Segment Start: SOURCE INFORMATION

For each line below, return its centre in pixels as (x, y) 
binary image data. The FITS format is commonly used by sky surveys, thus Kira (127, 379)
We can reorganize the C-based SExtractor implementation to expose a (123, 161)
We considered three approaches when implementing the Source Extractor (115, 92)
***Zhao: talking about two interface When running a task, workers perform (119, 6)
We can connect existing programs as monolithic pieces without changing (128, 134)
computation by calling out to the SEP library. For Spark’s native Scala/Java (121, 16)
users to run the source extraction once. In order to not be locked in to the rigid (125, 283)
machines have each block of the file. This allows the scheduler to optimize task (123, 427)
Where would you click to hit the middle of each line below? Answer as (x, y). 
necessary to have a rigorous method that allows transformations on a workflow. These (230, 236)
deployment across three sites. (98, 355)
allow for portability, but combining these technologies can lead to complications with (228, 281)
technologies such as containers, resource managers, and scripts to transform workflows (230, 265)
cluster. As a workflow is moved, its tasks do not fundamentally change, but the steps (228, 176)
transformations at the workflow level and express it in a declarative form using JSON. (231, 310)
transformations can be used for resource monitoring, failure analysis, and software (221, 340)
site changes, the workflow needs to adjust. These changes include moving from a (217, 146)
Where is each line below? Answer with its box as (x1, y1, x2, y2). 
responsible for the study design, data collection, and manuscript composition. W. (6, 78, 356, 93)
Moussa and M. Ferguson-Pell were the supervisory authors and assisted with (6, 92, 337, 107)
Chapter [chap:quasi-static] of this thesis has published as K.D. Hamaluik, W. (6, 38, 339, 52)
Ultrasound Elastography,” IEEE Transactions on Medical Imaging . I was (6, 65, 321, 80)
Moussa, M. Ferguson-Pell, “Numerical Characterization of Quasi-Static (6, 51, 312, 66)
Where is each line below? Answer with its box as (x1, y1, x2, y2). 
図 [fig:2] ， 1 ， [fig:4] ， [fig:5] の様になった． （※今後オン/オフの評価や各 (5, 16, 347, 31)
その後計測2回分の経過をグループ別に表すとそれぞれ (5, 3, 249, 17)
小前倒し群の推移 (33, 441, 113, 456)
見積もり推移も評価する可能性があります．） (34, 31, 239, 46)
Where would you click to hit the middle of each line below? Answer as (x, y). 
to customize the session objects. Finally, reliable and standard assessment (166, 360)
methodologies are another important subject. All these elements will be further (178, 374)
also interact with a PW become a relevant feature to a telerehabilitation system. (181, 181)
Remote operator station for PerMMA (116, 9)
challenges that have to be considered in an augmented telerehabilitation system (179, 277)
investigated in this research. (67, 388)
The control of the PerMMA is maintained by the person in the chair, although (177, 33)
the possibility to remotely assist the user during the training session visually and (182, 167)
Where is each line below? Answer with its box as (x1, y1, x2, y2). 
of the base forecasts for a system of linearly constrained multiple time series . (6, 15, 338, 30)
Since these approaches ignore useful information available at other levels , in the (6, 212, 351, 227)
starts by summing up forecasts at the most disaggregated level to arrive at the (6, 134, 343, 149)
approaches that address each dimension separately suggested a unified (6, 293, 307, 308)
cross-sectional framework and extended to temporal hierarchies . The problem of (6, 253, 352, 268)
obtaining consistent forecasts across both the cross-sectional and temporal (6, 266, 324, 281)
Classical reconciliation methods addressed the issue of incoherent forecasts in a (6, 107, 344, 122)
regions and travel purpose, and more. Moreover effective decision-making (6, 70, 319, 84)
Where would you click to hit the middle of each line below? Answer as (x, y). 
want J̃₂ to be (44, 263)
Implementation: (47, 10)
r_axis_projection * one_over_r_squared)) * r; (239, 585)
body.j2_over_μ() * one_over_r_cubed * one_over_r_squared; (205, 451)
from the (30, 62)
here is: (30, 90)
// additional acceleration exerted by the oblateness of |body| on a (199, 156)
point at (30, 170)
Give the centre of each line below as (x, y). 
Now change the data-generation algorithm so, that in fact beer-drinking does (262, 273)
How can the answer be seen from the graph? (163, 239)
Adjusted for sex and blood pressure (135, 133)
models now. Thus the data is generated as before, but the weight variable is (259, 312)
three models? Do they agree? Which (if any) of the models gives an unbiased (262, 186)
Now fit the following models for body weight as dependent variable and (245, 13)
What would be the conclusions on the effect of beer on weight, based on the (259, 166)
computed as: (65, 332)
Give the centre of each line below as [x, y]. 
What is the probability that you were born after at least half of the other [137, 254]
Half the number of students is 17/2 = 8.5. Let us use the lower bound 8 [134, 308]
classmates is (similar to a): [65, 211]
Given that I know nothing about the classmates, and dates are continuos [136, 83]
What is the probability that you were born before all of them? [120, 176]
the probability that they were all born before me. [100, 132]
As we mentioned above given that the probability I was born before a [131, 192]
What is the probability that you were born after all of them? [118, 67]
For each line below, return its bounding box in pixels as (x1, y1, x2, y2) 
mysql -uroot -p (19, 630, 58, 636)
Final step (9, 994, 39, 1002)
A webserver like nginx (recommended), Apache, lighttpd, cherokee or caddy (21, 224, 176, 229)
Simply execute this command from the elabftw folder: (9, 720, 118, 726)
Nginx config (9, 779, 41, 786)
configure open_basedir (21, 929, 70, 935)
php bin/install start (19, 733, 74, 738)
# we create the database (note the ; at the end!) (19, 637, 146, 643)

Segment End: SOURCE INFORMATION

-- WHAT TO DO --
Please show every line of the records that holds the word "temporal".

-- RESULT OF THE EXERCISE --
cross-sectional framework and extended to temporal hierarchies . The problem of (6, 253, 352, 268)
obtaining consistent forecasts across both the cross-sectional and temporal (6, 266, 324, 281)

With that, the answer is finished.